After Six Days

Today is the seventh day of the Tour de Fleece, and after six days, here’s what I have accomplished, as told in pictures. With captions. And links to my Ravelry project pages. 🙂

These singles were spun from Spunky Eclectic Romney in the colorway Little Bluebird. They have been resting and are awaiting plying. Romney is a very nice fiber to spin.

More Spunky Eclectic fiber, this time Wendsleydale, which is a long wool and requires careful handling. Too much twist and you end up with twine. Just the right amount of twist and you end up with a lustrous and drapy yarn that works well for lace shawls.
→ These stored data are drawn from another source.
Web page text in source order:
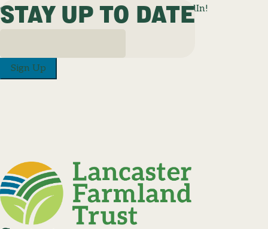
on Facebook, Instagram, TikTok, and LinkedIn!
STAY UP TO DATE
Sign Up
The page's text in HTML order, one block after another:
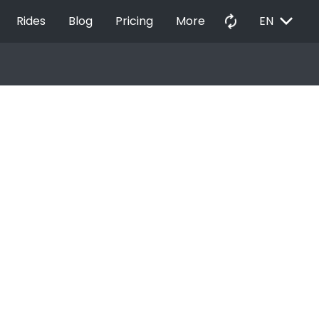
Rides Blog Pricing More autorenew EN EXPAND_MORE
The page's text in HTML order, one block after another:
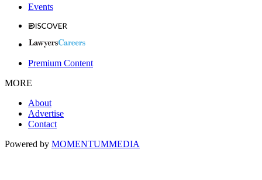
Events
Premium Content
MORE
About
Advertise
Contact
Powered by MOMENTUMMEDIA
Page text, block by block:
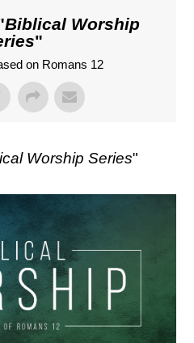
Biblical Worship
"
on Romans 12
Worship Series"
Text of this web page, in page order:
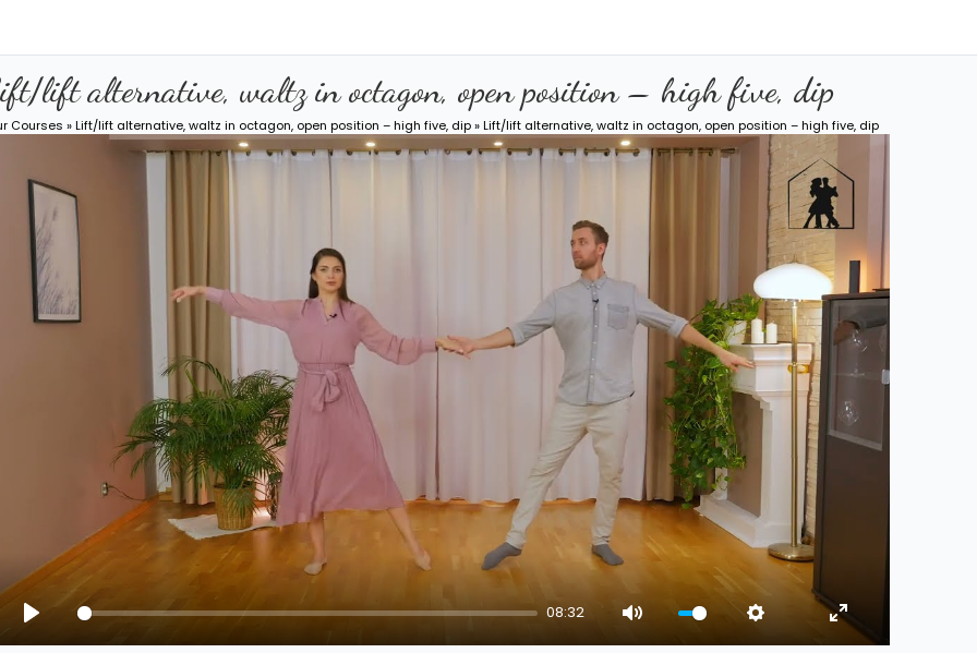
lift alternative, waltz in octagon, open position – high five, dip
Courses »Lift/lift alternative, waltz in octagon, open position – high five, dip» Lift/lift alternative, waltz in octagon, open position – high five, dip
08:32
Mute Settings Enter fullscreen

This colorway is called Island Dreams.

This is what Island Dreams looks like after the two singles in the picture above were plied together. This is a laceweight 2-ply yarn and it is even lovelier in person than in the picture.
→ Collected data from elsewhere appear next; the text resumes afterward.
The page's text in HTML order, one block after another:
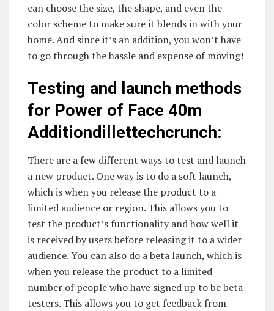
can choose the size, the shape, and even the
color scheme to make sure it blends in with your
home. And since it’s an addition, you won’t have
to go through the hassle and expense of moving!
Testing and launch methods
for Power of Face 40m
Additiondillettechcrunch:
There are a few different ways to test and launch
a new product. One way is to do a soft launch,
which is when you release the product to a
limited audience or region. This allows you to
test the product’s functionality and how well it
is received by users before releasing it to a wider
audience. You can also do a beta launch, which is
when you release the product to a limited
number of people who have signed up to be beta
testers. This allows you to get feedback from
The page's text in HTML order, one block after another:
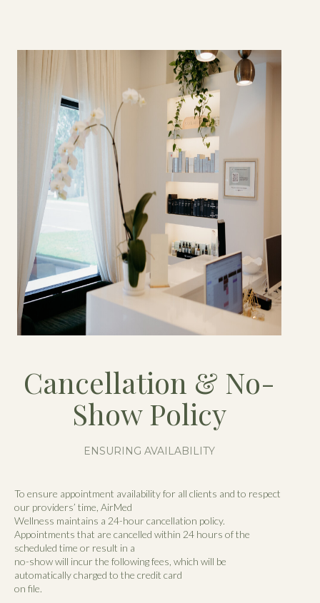
Cancellation & No-
Show Policy
ENSURING AVAILABILITY
To ensure appointment availability for all clients and to respect
our providers’ time, AirMed
Wellness maintains a 24-hour cancellation policy.
Appointments that are cancelled within 24 hours of the
scheduled time or result in a
no-show will incur the following fees, which will be
automatically charged to the credit card
on file.

These singles are spun from Icelandic wool from Spunky Eclectic in the colorway Squirrel. I had to take special care spinning up this fiber because it had a long staple and was kind of slippy. Too much twist and it turned to twine; too little twist and it drifted apart. I really needed to hit the Goldilocks Zone with this fiber.

And this is Squirrel after plying. It is really quite lovely, with lots of rich shades of brown and a nice sheen and halo. This is a somewhat rustic yarn, not the softest, but not harsh, either. It will probably soften up a bit when I soak it to set the twist, but it is definitely destined for outerwear.
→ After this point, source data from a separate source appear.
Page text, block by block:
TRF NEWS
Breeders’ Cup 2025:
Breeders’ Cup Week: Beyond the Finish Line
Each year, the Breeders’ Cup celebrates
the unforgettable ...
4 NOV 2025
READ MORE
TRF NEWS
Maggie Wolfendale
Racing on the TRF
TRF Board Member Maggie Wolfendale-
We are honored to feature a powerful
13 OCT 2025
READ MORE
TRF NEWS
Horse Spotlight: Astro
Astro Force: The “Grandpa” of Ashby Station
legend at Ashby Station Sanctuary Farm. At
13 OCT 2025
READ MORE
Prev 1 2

This is lovely English Shetland wool from Into The Whirled in the colorway Studio West. I spun this as a fractal, which means that the color repeats on one bobbin are long, and on the other bobbin the color repeats are shorter, so when the two singles are plied together, there will be a subtle striping effect.

And here is Studio West after plying. Shetland wool is one of my favorites to spin and to knit with.

Last but not least, I have been working on a bump of Targhee wool in the colorway Talisman from Into The Whirled. I stripped the bump into eight strips to shorten the color repeats, and I’m spinning the strips end to end. I plan to chain-ply the singles to make a self-striping yarn, which is going to take forever because the singles are very thin. The plied yarn will probably be a heavy lace weight to light fingering weight, but I think it will be worth the time and effort because the colors are brilliant. I think this is the nicest Targhee I have ever spun. The prep is outstanding–very few nepps. It practically drafts itself.

More Handspun

I’m not much of a joiner, unless it’s a fiber club. I signed up for the into the whirled fiber club, and, of course, I went whole hog and doubled it. That means that every month, I get 8 ounces of gorgeous handdyed spinning fiber delivered right to my door. Correction. Every month I get 24 ounces of gorgeous handdyed spinning fiber delivered right to my door, but only 8 ounces is from into the whirled. The rest comes from two other fiber clubs.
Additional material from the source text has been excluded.